America’s Next Roe Vs Wade
SCOTUS meets this week to hear the case of Whole Woman’s Health v. Hellerstedt. The case began in Texas as an attempt at tightening up standards for abortion providers in that state. Abortion proponents argue that the law is unconstitutional as it places an undue burden on women seeking an abortion, but pro-lifers simply want abortion providers to be held to a higher standard than vets and beauticians.
HB2
HB2 is a law that passed in Texas in 2013. It required a 20-week limit on abortions, that abortion providers must have admitting privileges to a hospital within 30 miles from their abortion facility and that the facilities must meet the standard of ambulatory surgical centres. This met with an outcry from abortion advocates, - yes, the same ones who want abortion to be “safe” - because most abortionists don’t have the will to improve standards for their patients. They preferred to simply close shop, and in the last two years, the number of abortion facilities in Texas has decreased from 40 to 19.

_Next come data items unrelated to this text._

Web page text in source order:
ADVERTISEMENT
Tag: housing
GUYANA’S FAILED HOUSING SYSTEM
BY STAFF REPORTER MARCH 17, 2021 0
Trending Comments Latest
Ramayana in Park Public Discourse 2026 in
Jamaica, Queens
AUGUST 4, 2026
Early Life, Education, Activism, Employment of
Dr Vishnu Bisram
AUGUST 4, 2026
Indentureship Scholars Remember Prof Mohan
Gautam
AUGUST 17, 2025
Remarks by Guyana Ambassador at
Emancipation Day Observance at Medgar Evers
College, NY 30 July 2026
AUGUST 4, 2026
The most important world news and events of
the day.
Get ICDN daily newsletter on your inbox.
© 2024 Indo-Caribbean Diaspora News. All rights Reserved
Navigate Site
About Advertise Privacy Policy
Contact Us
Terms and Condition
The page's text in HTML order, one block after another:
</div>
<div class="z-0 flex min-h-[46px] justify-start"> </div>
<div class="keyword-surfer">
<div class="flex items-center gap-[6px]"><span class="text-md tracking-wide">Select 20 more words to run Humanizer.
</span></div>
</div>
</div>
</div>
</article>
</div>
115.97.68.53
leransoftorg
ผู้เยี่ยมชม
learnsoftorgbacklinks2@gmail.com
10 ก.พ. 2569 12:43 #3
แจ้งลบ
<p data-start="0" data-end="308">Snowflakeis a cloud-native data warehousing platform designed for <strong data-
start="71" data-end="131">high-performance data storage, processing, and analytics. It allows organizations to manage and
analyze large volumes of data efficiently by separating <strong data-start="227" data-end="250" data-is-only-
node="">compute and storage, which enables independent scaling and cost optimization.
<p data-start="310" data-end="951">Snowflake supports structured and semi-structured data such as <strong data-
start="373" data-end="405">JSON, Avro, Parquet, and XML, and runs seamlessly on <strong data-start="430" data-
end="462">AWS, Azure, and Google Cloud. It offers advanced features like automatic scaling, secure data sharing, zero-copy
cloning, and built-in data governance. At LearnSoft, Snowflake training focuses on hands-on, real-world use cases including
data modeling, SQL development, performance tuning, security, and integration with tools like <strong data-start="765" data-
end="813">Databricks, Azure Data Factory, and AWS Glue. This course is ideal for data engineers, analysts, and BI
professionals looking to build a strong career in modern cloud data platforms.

Abortion advocates wrongly call this a law that ‘punishes women’, when in fact it is designed to protect abortion-minded women from unsafe procedures. Abortion rights group NARAL was typically addled as they stated that ‘7 in 10 Americans support a woman’s ability to access safe and legal abortion’ while simultaneously claiming that the Hellersdedt legislation would restrict access to safe abortion. They fail to note that abortion providers are not ‘forced to close’ - they are free to continue operating their grisly business as long as their care for mothers, if not for babies, is up to the new standards.
Resulting Lawsuits
The Centre for Reproductive Health challenged the new law in 2014 and its enactment was blocked in August of that year. An appeal saw that lifted briefly, until the Supreme Court again stopped its enactment at some facilities. In June 2015, the Fifth Circuit enforced the HB2 with limited restrictions placed on the “Whole Women’s Health” Centre. CRH then went to the Supreme Court to review the case, which has led to this week’s historical challenge.

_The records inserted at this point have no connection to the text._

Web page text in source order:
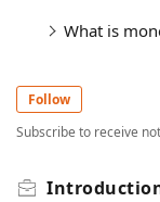
What is
Follow
Subscribe to receive
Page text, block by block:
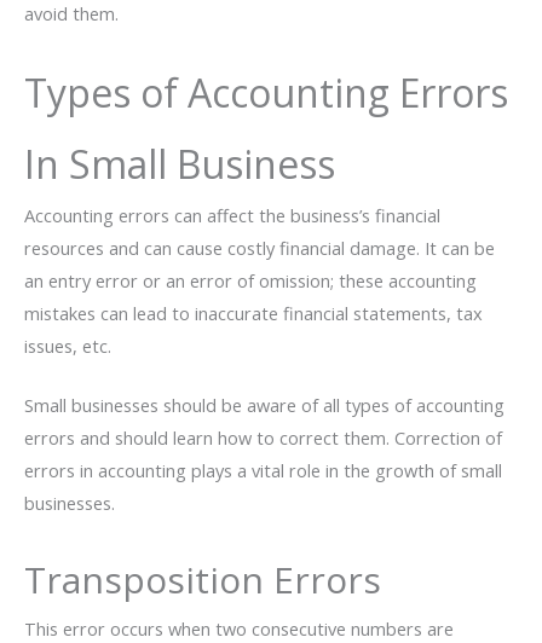
avoid them.
Types of Accounting Errors
In Small Business
Accounting errors can affect the business’s financial
resources and can cause costly financial damage. It can be
an entry error or an error of omission; these accounting
mistakes can lead to inaccurate financial statements, tax
issues, etc.
Small businesses should be aware of all types of accounting
errors and should learn how to correct them. Correction of
errors in accounting plays a vital role in the growth of small
businesses.
Transposition Errors
This error occurs when two consecutive numbers are
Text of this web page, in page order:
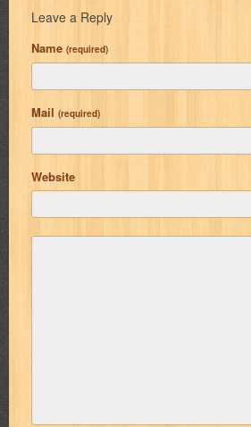
Leave a Reply
Name (required)
Mail (required)
Website

Legal, But Far from Safe or Rare
The entire abortion industry is notoriously unregulated. According to pro-abortion Guttmacher Institute,
“The risk of death associated with abortion increases with the length of pregnancy, from one death for every one million abortions at or before eight weeks to one per 29,000 at 16–20 weeks—and one per 11,000 at 21 weeks or later.”
Pro-life organisations such as Operation Rescue have documented multiple cases of unsafe and unsanitary conditions, abusive doctors and untrained staff in facilities across the US. The name of Kermit Gosnell is synonymous with gothic scenes of bottled baby parts and blood-stained apparatus: the price some women are willing to pay for their ‘choice’.
It’s that kind of choice that SCOTUS may well choose to uphold now that Justice Scalia has passed away, although it’s interesting to note that even a split (4-4) decision will mean that the 5th Circuit ruling will be upheld, empowering pro-life laws in four states.
But if Whole Women’s Health is unsuccessful, every state will be emboldened to hold its abortion providers to the highest standards of care; a standard that even many of their most outspoken patients aren’t expecting them to provide.